I have a function which outputs samples and the density of a random variable on $(-\infty, \infty)$. On the samples, I apply the Gaussian CDF to get samples on [0,1]. Now, I would like to transform the density accordingly.
My idea was to use the Change of Variables theorem.

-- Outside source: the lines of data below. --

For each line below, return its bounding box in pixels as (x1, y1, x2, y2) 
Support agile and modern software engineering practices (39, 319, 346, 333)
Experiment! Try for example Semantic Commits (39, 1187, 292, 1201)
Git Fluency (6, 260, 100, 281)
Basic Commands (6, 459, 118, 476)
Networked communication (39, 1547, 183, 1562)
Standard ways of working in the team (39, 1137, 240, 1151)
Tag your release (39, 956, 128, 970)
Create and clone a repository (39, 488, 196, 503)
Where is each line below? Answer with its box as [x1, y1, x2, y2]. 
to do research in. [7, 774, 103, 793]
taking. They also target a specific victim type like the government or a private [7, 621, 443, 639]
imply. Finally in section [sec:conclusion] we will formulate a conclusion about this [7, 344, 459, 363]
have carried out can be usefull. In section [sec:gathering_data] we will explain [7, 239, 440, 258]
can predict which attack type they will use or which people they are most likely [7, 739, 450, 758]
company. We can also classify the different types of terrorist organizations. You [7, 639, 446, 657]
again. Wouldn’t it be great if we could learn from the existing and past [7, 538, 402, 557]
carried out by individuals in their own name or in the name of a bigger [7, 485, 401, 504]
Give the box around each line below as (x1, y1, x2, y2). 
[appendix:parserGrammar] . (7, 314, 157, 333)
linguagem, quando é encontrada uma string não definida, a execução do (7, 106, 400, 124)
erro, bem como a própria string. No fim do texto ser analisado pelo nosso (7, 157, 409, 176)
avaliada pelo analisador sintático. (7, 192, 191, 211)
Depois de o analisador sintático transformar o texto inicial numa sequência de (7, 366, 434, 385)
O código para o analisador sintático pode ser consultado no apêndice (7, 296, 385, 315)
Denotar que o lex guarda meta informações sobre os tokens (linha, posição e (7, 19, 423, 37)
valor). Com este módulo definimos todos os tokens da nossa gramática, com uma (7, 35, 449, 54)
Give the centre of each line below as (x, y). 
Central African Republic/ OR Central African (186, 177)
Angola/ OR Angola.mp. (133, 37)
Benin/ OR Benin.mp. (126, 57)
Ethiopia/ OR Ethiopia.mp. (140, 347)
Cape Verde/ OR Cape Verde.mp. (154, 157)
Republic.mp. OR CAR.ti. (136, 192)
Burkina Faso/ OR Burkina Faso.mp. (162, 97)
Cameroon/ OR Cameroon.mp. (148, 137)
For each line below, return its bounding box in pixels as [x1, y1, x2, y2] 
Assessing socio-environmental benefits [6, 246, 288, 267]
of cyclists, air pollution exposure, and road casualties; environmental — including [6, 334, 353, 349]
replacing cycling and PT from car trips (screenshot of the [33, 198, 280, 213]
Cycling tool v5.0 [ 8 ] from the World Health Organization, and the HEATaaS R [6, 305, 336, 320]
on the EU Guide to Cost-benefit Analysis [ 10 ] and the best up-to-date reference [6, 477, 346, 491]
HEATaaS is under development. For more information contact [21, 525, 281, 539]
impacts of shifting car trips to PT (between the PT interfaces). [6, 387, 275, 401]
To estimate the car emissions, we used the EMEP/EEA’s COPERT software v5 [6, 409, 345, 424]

If $G(y)$ is the Gaussian CDF and $f(x)$ my function, I think it should look like this:
$g(x) = f(G^{-1}(x)|\det(\dfrac{\partial G^{-1}(x)}{\partial x})|$
- Is this correct?
- If so, how do I find the determinant of the inverse Gaussian CDF? I believe another form to express this is
$g(x) = f(z)|\det(\dfrac{\partial G(z)}{\partial z})|^{-1}$, for $z=G^{-1}(x)$
but then I'm still not sure how to find the determinant term.
OK, I think I figured it out:
Let's say $x$ is the random variable on $(- \infty, \infty)$ and $f(x)$ it's PDF. Lets call the Gaussian CDF $H(x)$, and $z:=H(x)$. I am interested in the PDF of z, called g(z).

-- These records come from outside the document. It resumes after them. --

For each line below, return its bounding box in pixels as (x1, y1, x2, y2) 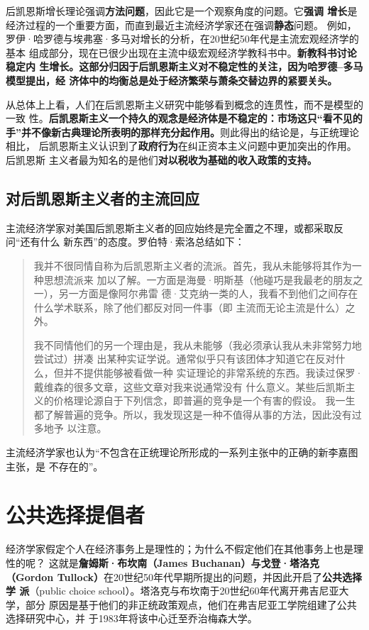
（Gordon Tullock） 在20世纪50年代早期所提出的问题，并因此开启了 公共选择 (6, 569, 363, 584)
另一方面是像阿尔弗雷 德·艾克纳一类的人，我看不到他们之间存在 (58, 286, 358, 301)
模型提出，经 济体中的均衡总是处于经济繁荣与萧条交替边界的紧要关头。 (6, 72, 338, 87)
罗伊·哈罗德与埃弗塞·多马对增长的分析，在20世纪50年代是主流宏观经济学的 (6, 31, 359, 46)
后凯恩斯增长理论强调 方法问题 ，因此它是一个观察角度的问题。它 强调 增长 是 (6, 4, 358, 18)
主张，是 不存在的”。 (6, 458, 104, 473)
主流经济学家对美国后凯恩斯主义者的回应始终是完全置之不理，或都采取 (6, 220, 334, 235)
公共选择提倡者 (6, 500, 145, 529)
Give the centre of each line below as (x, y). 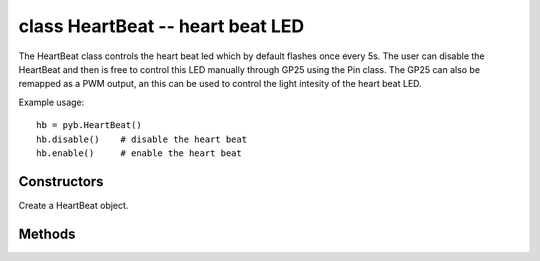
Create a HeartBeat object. (73, 205)
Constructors (61, 181)
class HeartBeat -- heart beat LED (161, 26)
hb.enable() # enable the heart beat (139, 153)
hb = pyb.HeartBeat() (89, 125)
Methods (47, 233)
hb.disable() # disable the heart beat (142, 139)
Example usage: (51, 102)

Given the Change of Variables Formula, we get
$g(z) = f(H^{-1}(z))|\det \dfrac{\partial H^{-1}(z)}{\partial z}|$
and with $z=H(x)$
$g(z) = f(x) | \det \dfrac{\partial H(x)}{\partial x}|^{-1}$
and since the derivative of the Gaussian CDF is the Gaussian PDF, I think $\dfrac{\partial H(x)}{\partial x}$ just becomes a matrix with $h_1(x), ..., h_n(x)$ on the diagonal. The determinant of that is $\prod_{i=1}^n h_i(x)$. We can then take the log:
$\log g(z) = \log f(x) - \log \prod_{i=1}^n h_i(x)$
which I can calculate using my original function and the Gaussian PDF.